Of the 153 genes with ARSs near their 3' ends, 16 are among the 100 most significant of the 1412 genes that are overexpressed in the fourth and underexpressed in the fifth and seventh combinations, an enrichment that corresponds to a P-value <3.4
10-7. No other significant enrichment was observed among these 100 genes, nor was an enrichment in gene ontology (GO) (Cherry et al, 1997) annotations observed among the 16 genes with ARSs near their 3' ends. Of these 153 and 16 genes, only 24 and 5, respectively, are cell cycle regulated. These 16 genes are overexpressed in the Cdc6- condition, in which the origins are unlicensed, relative to the Cdc45- condition, in which Mcm2–7 bind origins throughout the time course, and to a lesser extent also relative to the control, in which Mcm2–7 bind origins only during G1. The expression of these genes is not as highly correlated as that of the nine genes for histones, consistent with this class of genes being co-degraded but not necessarily co-transcribed. Previous studies have shown that transcription can interfere with the function of downstream origins (Snyder et al, 1988; Nieduszynski et al, 2005; Donato et al, 2006). Our results reveal that downstream origins can also interfere with the expression of upstream genes. This interference requires origin licensing but does not require origin firing. We suggest that cells may exploit this complex reciprocal arrangement in different contexts to regulate gene expression or origin activation.

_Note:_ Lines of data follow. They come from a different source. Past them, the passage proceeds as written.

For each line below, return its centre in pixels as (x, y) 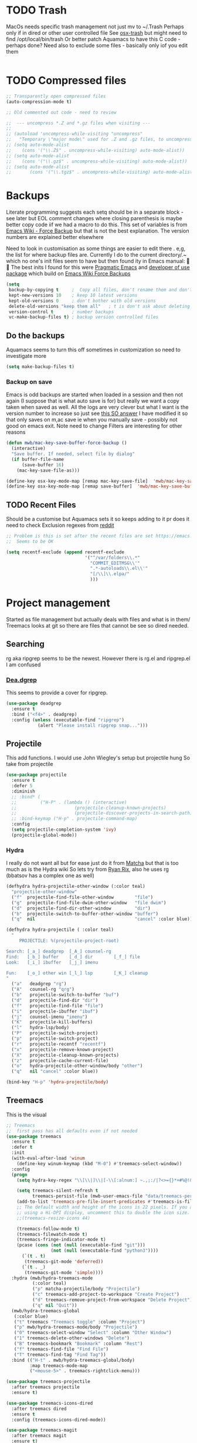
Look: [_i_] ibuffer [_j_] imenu (52, 962)
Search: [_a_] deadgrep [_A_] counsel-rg (59, 951)
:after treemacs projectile (46, 1387)
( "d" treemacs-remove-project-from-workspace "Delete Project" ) (112, 1300)
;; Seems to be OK (30, 541)
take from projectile (30, 764)
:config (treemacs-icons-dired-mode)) (59, 1419)
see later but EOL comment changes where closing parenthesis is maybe (94, 218)
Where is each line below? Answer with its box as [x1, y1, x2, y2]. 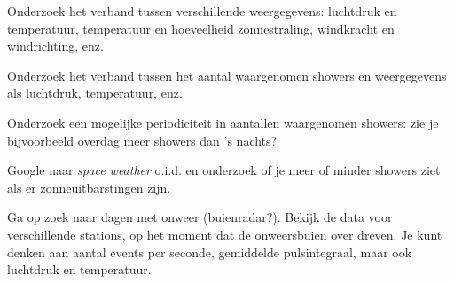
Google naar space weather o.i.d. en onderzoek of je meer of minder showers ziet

A global pattern of correlation between DNA binding of Mcm2–7 and reduced expression of adjacent genes, most of which are not cell cycle regulated, during the cell cycle phase G1 was discovered from previous mathematical modeling of DNA microarray data (Alter and Golub, 2004; Omberg et al, 2007), in which the mathematical variables and operations were shown to represent biological reality (Alter, 2006). The mathematical variables, patterns uncovered in the data, were shown to correlate with activities of cellular elements, such as regulators or transcription factors. The operations, such as classification, rotation or reconstruction in subspaces of these patterns, were shown to simulate experimental observation of the correlations and possibly even the causal coordination of these activities (Supplementary information Section 2). Of the 153 genes with ARSs near their 3' ends, the ARSs near 151 were identified in Mcm2–7 high-throughput binding assays, and for the ARSs near 139 of those, including all of the 16 significant genes, consensus sequence elements were identified (Wyrick et al, 2001; Xu et al, 2006). Our results, therefore, suggest that a causal relation underlies this correlation, that is, the binding of Mcm2–7 is responsible for diminished expression of adjacent genes, and show that mathematical modeling of DNA microarray data can be used to correctly predict previously unknown biological modes of regulation.